Tuesday 18:20 GMT
US stocks climbed to record highs and the dollar resumed its upward momentum as a wave of optimism about the prospects for global growth swept through the markets.
French government bonds remained under pressure from political uncertainty ahead of the country’s presidential election. But Greek sovereign debt prices soared as the market priced in signs of progress by the nation’s creditors on resolving bailout tensions.
The positive showing for stock markets came as global purchasing managers’ indices pointed to “continued strong growth in advanced economies in February,” said Nikita Shah at Capital Economics.
“They are consistent with our view that global economic growth is set to pick up a bit this year.”
The standout report came from the eurozone, where the composite PMI rose to its highest level since April 2011.
“While investors have started to price in some political risk — as eurozone [yield] spreads have recently widened to pre-quantitative easing levels — businesses do not indicate similar uncertainty,” said Bert Colijn, senior eurozone economist at ING.
“In fact, strong employment growth, increased inflationary pressures and surging new orders are trumping any geopolitical uncertainty for the moment.”
Citi’s European economics team said the survey pointed to the strongest growth rates since the immediate recovery after the global financial crisis.
But Jonathan Stubbs, equity strategist at Citi, highlighted that net outflows from European equities over the past 12 months had been similar to those seen in 2008 at the height of the global financial crisis.
“There has been a good relationship between confidence in Europe’s economy — PMIs — and equity markets — net flows — over the last few years,” Mr Stubbs said. “This relationship has broken down in the last 12 months.
“This new confidence ‘gap’, we think, can largely be attributed to political risk.”
The energy sector led the way higher on Wall Street as oil prices rose to their highest for more than a week, while some strong results from leading retailers added to the upbeat mood.
The S&P 500 equity index was up 0.4 per cent at 2,359 by midday in New York as participants returned after a three-day break, after earlier hitting an all-time intraday peak of 2,366.24.
Walmart shares were up 3.3 per cent and Home Depot was 0.7 per cent higher.
In Europe, the pan-regional Stoxx 600 rose 0.6 per cent to its highest close since December 2015, while the Xetra Dax in Frankfurt jumped 1.2 per cent to a 22-month high.
The UK’s FTSE 100, however, slipped 0.3 per cent as banking heavyweight HSBC fell 6.5 per cent as its results disappointed.
Japan’s Topix rose 0.6 per cent as exporters received a boost from the weaker yen, but Australia’s S&P/ASX 200 eased 0.1 per cent and the soft showing by HSBC also hindered Hong Kong’s Hang Seng, which shed 0.8 per cent.

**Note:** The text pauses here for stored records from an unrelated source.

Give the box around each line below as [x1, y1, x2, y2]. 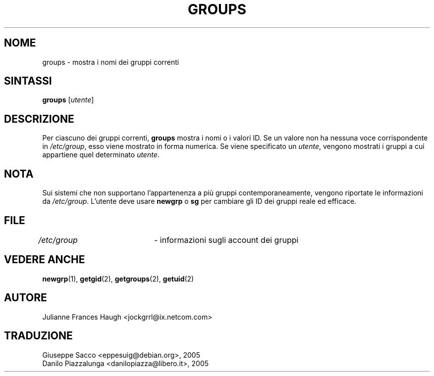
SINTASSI [4, 75, 52, 88]
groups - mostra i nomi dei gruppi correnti [42, 57, 179, 66]
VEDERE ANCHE [4, 253, 85, 266]
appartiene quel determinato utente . [42, 150, 160, 159]
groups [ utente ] [42, 95, 94, 104]
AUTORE [4, 291, 47, 304]
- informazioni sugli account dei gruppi [154, 235, 299, 245]
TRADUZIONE [4, 329, 73, 342]
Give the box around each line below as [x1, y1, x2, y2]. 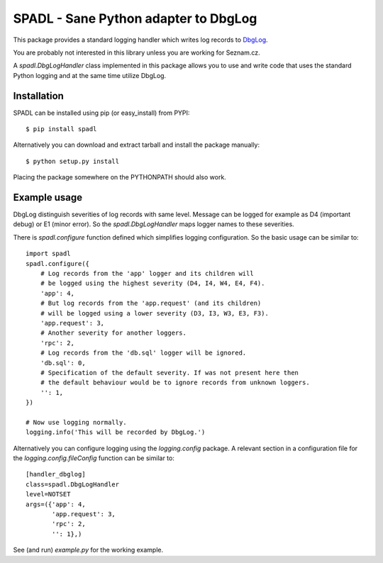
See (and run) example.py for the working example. [13, 546, 164, 554]
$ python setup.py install [26, 157, 120, 165]
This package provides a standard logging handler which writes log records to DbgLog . [13, 35, 269, 44]
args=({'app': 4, [26, 500, 86, 508]
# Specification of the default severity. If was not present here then [40, 369, 299, 377]
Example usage [13, 191, 83, 204]
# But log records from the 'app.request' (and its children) [40, 299, 262, 308]
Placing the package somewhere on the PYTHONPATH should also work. [13, 173, 226, 182]
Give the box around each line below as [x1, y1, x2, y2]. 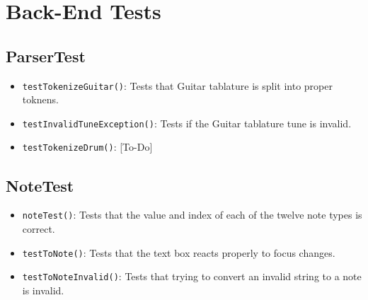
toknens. [22, 92, 59, 107]
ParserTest [6, 45, 86, 67]
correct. [22, 221, 55, 236]
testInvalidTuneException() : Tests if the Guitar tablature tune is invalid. [22, 115, 352, 130]
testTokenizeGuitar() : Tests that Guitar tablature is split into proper [22, 78, 333, 93]
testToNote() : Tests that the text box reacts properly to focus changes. [22, 245, 335, 260]
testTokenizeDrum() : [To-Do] [22, 139, 153, 154]
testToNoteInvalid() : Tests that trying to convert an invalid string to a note [22, 269, 362, 284]
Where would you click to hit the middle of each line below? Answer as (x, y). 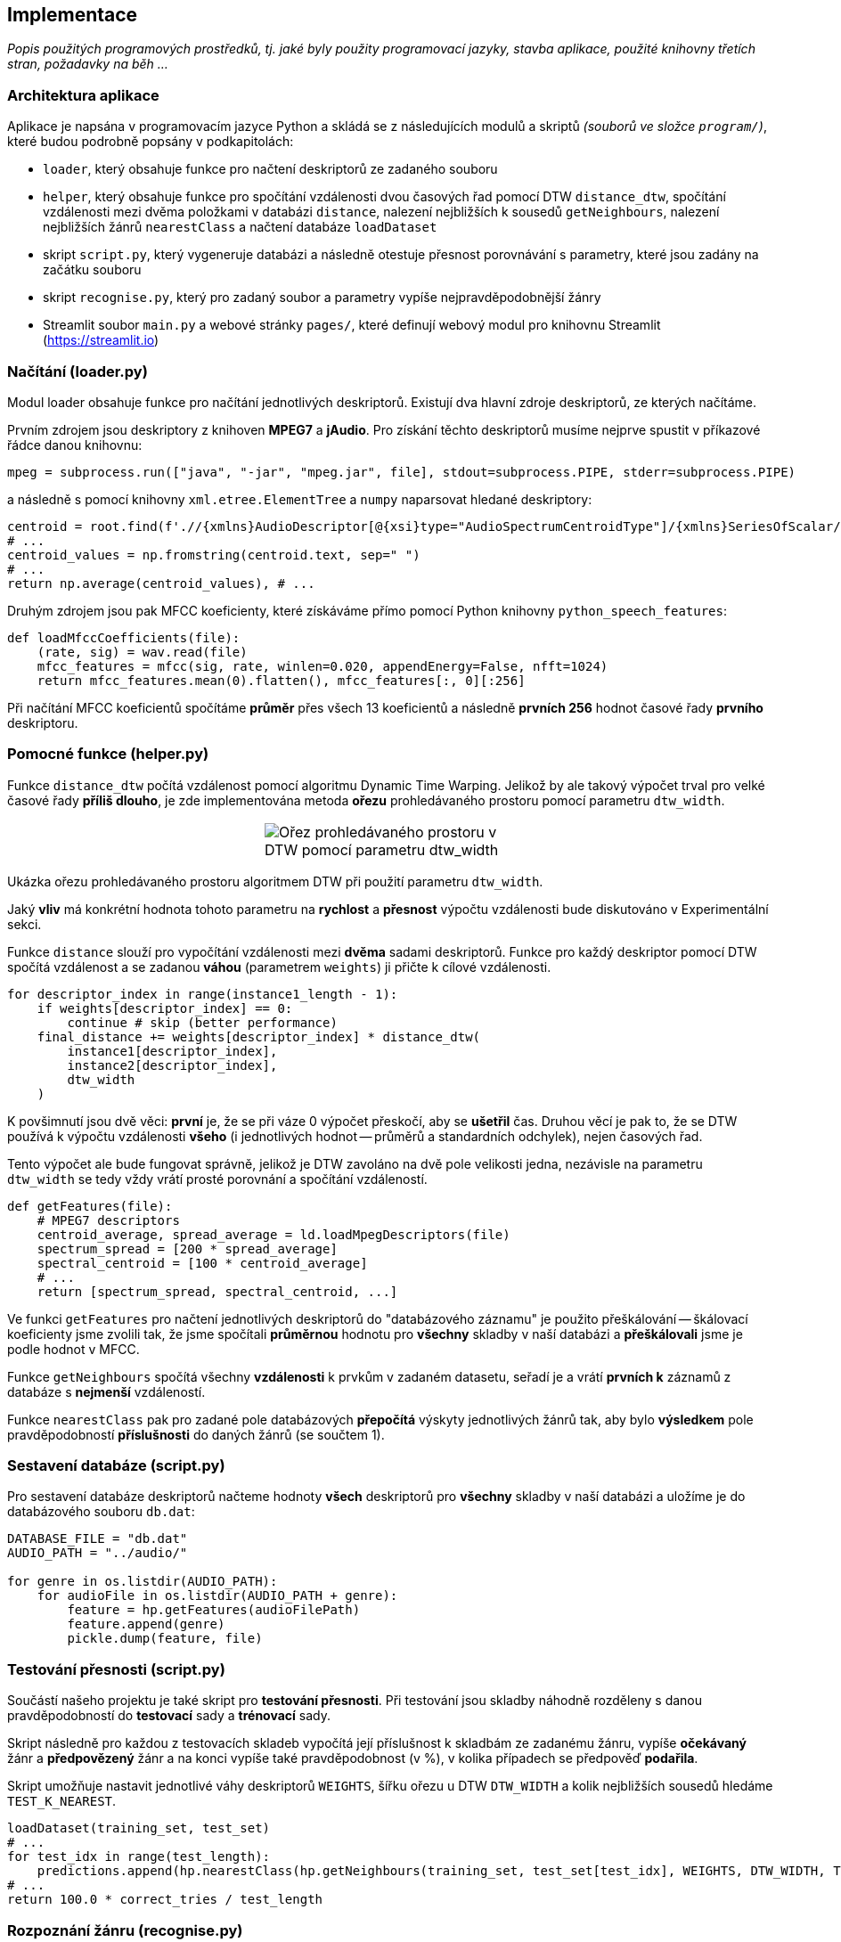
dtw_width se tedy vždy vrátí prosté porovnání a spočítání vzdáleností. (217, 1179)
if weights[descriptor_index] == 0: (165, 1008)
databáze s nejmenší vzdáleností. (106, 1391)
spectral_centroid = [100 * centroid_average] (202, 1263)
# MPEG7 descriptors (108, 1220)
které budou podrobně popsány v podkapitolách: (151, 142)
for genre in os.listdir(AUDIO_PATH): (143, 1582)
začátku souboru (92, 270)
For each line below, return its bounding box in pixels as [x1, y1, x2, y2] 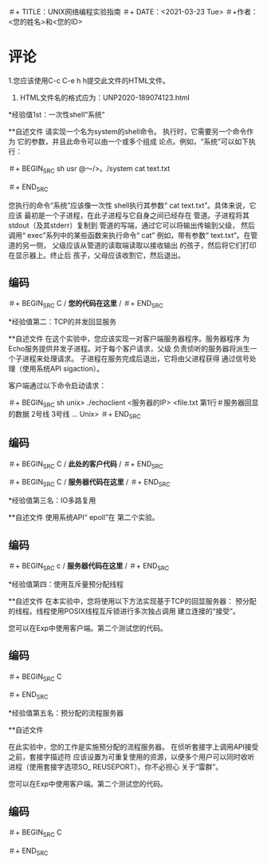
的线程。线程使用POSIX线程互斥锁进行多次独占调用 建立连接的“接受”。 [8, 606, 241, 616]
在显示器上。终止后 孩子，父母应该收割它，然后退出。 [8, 250, 185, 260]
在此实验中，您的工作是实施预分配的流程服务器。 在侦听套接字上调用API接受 [8, 742, 259, 752]
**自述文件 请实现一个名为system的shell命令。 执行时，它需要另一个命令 [8, 126, 247, 136]
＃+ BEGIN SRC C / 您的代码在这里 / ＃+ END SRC [8, 299, 163, 310]
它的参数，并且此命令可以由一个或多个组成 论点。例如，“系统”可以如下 [17, 137, 249, 146]
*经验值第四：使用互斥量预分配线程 [8, 579, 124, 589]
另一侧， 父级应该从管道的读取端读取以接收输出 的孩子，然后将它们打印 [22, 240, 257, 250]
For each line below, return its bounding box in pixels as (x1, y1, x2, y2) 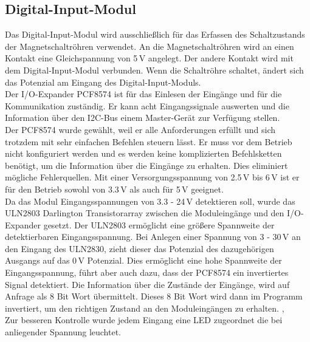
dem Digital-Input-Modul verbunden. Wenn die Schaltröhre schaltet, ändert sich (5, 63, 304, 76)
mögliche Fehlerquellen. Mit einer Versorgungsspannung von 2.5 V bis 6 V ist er (5, 171, 300, 183)
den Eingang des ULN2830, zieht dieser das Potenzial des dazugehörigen (5, 242, 274, 255)
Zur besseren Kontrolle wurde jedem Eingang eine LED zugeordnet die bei (5, 313, 283, 326)
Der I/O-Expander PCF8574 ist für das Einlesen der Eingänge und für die (5, 87, 282, 100)
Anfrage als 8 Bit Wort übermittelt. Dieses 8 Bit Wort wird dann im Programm (5, 290, 303, 303)
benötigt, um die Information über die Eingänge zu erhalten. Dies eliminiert (5, 159, 288, 171)
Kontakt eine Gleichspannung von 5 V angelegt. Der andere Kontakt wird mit (5, 52, 294, 64)
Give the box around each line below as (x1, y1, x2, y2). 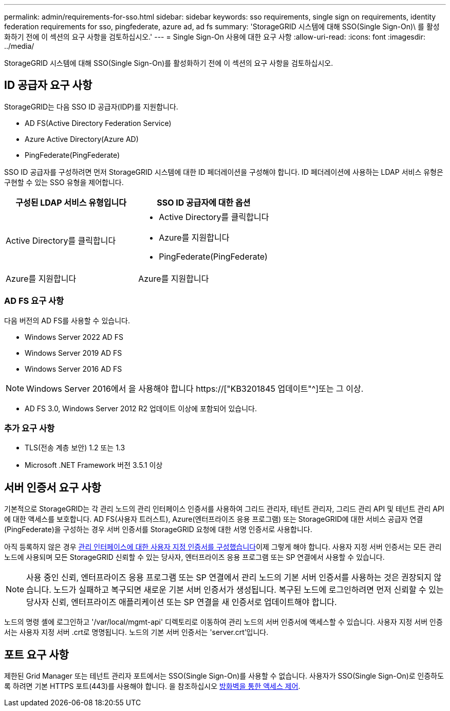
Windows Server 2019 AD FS (25, 348, 122, 357)
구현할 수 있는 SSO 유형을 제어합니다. (4, 177, 124, 187)
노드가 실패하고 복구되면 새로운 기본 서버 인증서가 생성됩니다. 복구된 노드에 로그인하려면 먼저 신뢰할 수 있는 (53, 585, 444, 595)
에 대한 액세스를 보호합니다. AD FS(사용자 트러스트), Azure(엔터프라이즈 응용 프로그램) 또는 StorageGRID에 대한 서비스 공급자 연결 (4, 515, 423, 524)
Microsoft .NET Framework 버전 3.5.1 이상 (25, 461, 163, 470)
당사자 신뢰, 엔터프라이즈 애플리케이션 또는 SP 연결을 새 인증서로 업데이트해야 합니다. (26, 597, 337, 608)
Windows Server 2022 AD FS (25, 332, 123, 341)
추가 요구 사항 (4, 423, 55, 433)
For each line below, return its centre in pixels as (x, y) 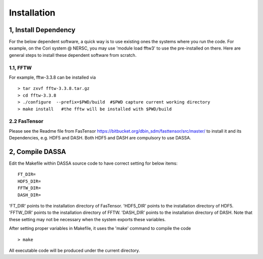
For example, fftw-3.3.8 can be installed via (52, 77)
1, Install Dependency (42, 30)
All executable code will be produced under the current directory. (75, 250)
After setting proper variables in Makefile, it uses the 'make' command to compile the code (100, 228)
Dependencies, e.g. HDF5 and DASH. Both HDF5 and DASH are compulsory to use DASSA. (100, 138)
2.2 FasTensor (26, 121)
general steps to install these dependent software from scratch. (73, 55)
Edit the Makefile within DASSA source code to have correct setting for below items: (93, 163)
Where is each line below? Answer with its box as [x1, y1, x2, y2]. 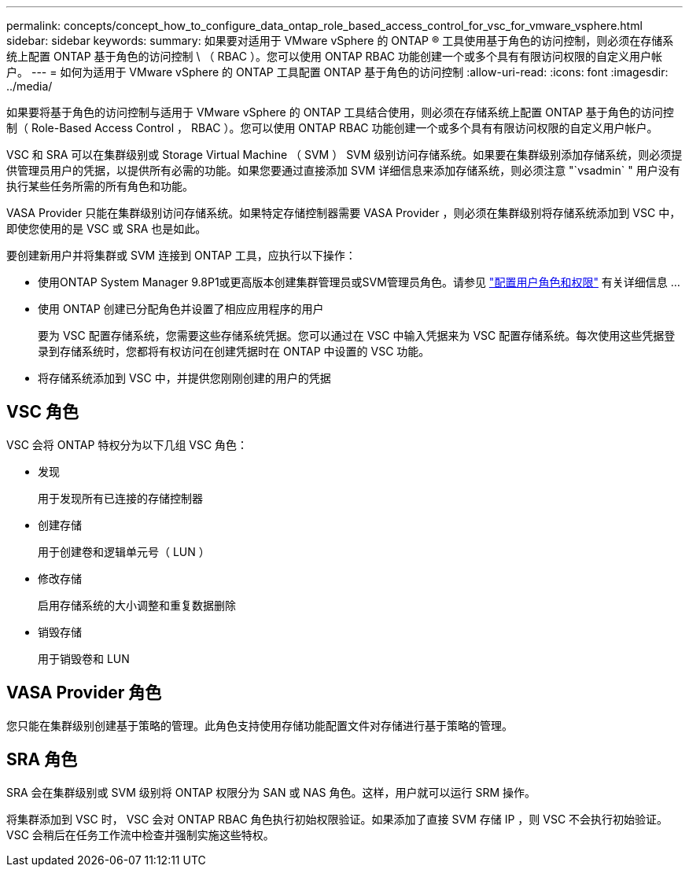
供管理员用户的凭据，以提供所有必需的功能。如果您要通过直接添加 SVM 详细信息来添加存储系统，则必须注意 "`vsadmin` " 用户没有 [6, 164, 680, 177]
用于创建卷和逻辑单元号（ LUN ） [38, 544, 210, 558]
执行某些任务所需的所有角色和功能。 [6, 179, 193, 193]
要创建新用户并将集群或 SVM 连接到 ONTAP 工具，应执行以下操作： [6, 249, 356, 262]
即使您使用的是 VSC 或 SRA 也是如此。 [6, 222, 207, 235]
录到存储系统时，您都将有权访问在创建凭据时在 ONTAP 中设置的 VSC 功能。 [38, 344, 430, 358]
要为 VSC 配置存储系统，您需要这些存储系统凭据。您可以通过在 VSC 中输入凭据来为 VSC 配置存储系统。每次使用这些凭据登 [38, 329, 676, 342]
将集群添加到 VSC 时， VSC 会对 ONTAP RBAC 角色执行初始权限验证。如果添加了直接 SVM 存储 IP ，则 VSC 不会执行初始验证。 [6, 812, 669, 826]
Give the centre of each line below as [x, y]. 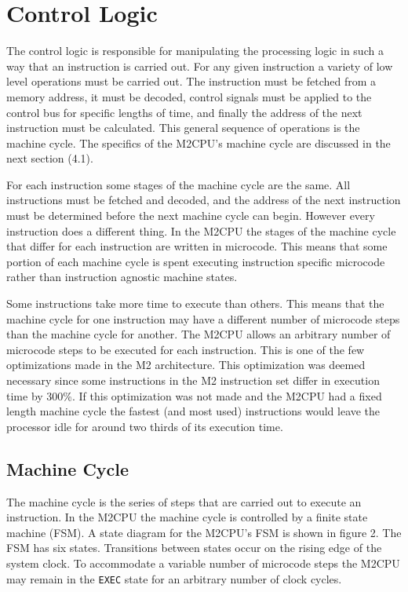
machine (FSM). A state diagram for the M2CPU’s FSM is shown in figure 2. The [204, 532]
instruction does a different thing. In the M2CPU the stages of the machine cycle [201, 230]
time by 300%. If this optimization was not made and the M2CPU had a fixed [194, 395]
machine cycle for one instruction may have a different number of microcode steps [203, 318]
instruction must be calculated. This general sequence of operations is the [183, 128]
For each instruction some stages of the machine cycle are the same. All [178, 184]
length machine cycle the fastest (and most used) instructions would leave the [193, 411]
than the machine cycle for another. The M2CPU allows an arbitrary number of [199, 334]
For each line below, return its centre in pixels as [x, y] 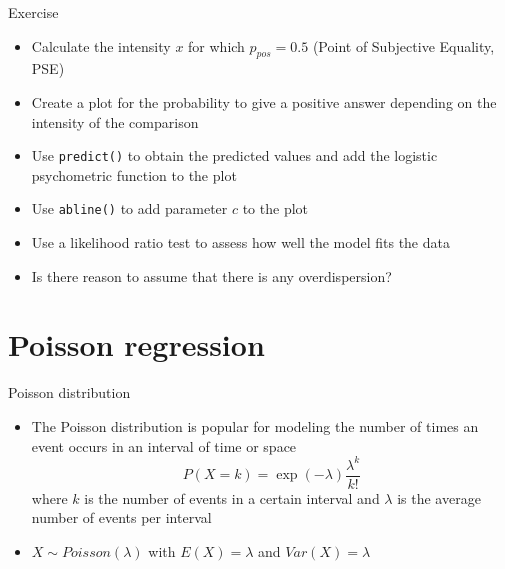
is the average [439, 497]
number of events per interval [121, 517]
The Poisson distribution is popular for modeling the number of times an [255, 425]
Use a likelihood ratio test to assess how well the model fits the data [240, 242]
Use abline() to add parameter [129, 208]
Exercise [33, 12]
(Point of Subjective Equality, [403, 45]
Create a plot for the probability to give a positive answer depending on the [264, 101]
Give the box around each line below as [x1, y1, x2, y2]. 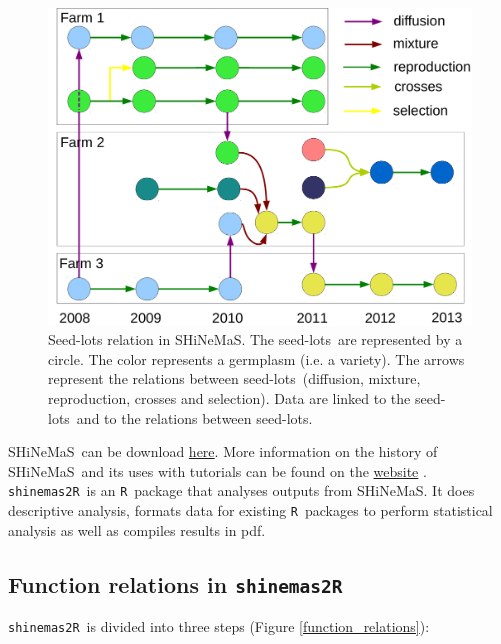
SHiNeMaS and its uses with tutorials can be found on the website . [8, 460, 427, 481]
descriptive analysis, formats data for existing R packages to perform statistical [8, 499, 493, 520]
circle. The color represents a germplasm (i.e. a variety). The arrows [48, 348, 465, 369]
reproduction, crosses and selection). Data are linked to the [48, 387, 411, 408]
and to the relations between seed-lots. [76, 407, 313, 428]
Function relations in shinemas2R [8, 568, 343, 599]
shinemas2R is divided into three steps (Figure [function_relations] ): [8, 616, 430, 637]
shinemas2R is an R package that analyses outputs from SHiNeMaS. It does [8, 480, 475, 501]
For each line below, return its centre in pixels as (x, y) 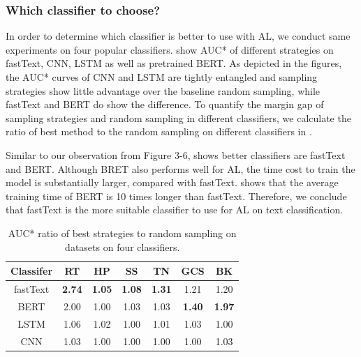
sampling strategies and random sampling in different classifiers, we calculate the (178, 117)
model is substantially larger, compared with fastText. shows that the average (172, 182)
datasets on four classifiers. (123, 246)
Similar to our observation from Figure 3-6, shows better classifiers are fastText (176, 154)
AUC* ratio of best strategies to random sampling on (122, 233)
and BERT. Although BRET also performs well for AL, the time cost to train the (180, 168)
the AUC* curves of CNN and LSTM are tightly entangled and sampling (162, 77)
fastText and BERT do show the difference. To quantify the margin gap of (165, 104)
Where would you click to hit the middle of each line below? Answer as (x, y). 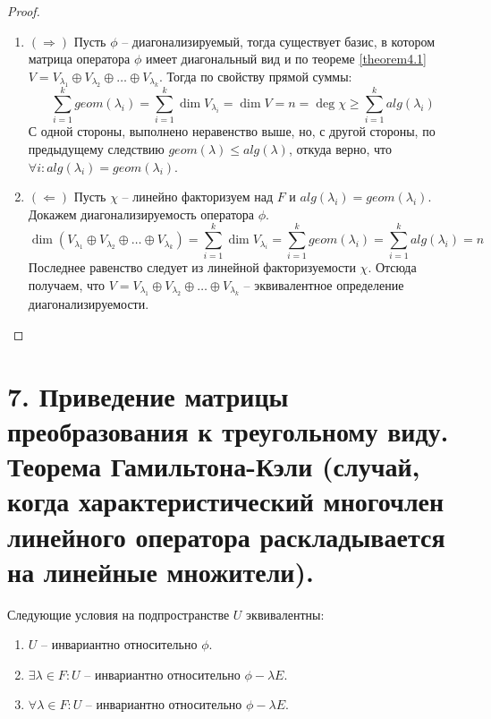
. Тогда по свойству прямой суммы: (256, 76)
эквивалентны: (285, 614)
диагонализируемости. (89, 304)
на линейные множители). (161, 571)
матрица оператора (79, 59)
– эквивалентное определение (324, 285)
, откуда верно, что (340, 148)
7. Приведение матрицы (148, 395)
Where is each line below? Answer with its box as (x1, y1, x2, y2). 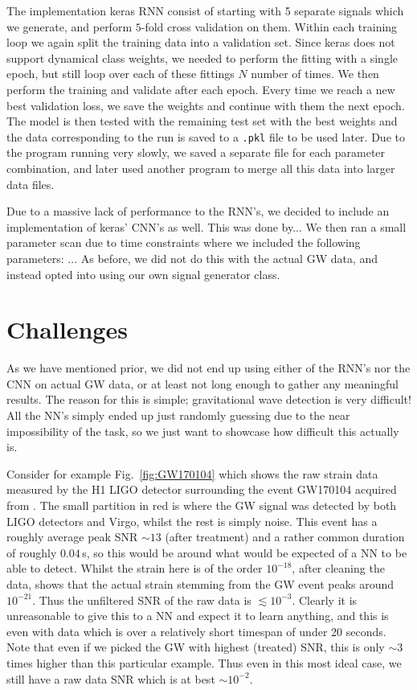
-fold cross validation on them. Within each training (141, 18, 398, 35)
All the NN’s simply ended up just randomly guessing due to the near (6, 407, 350, 424)
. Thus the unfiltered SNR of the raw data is (32, 591, 251, 608)
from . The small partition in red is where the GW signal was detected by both (6, 497, 397, 514)
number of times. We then (251, 65, 379, 82)
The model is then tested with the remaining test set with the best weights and (6, 113, 398, 129)
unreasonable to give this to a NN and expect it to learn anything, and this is (6, 607, 389, 624)
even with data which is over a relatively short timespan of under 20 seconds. (6, 622, 386, 639)
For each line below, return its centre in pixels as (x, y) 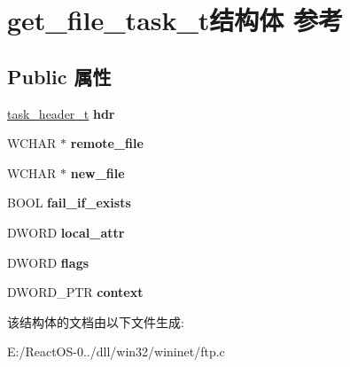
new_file (97, 172)
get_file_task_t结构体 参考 (175, 20)
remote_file (107, 143)
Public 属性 (59, 76)
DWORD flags (48, 262)
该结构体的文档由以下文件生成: (96, 321)
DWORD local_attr (66, 232)
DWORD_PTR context (75, 292)
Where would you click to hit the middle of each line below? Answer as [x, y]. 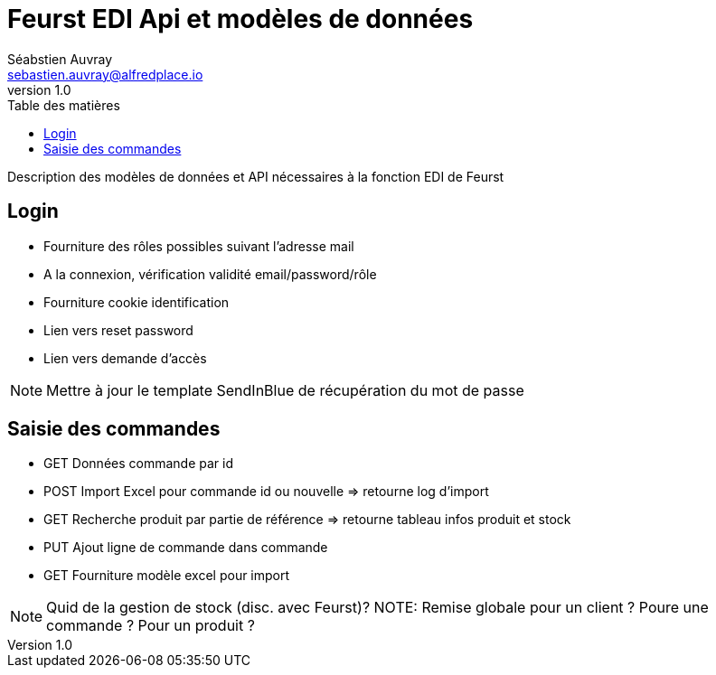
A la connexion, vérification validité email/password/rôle [210, 274]
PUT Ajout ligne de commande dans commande [186, 548]
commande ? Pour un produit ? [151, 626]
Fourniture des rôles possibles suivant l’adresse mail [199, 246]
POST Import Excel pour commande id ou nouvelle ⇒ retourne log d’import [266, 492]
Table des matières [64, 105]
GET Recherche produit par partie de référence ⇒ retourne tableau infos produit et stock [307, 520]
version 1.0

However, hopes that pension funds were buying the market, and that a number of companies had cancelled share sales, helped push China’s Shanghai Composite up 0.4 per cent to a near three-month high.
The French political worries and uncertainty about Greece kept the euro reined in.
The single currency was down 0.6 per cent against the dollar at $1.0549 and 0.7 per cent lower versus sterling at £0.8457.
The dollar was also up 0.4 per cent against the yen at ¥113.49, with some in the markets pointing to recent comments by Patrick Harker — president of the Federal Reserve Bank of Philadelphia and a voting member of the Fed’s Open Market Committee this year — suggesting that a March US rate rise remained a possibility.
The dollar index, a measure of the currency against a weighted basket of peers, was up 0.4 per cent at 101.37.
The yield on France’s 10-year government bond — which moves inversely to its price — rose 2 basis points to 1.09 per cent, although its spread over the equivalent-duration German Bund yield — flat at 0.30 per cent — remained short of Monday’s 54-month high above 81bp.
The 10-year US Treasury yield reversed an early rise to stand 1bp lower at 2.42 per cent — with some in markets suggesting the turnround was sparked by news that Ms Le Pen had extended her lead in a poll of first round voting intentions.
The Greek two-year yield, meanwhile, plunged 154bp to 8.18 per cent, according to Reuters data, after a meeting of eurozone finance ministers on Monday to discuss Greece’s bailout suggested some progress was being made.
Gold shrugged off the firm dollar as it pulled off an early low of $1,226 an ounce to trade flat at $1,237.
It was a strong session for oil prices, with Brent up 1.4 per cent at a two-week high of $56.99 a barrel amid hopes Opec was sticking to its recently agreed production cuts.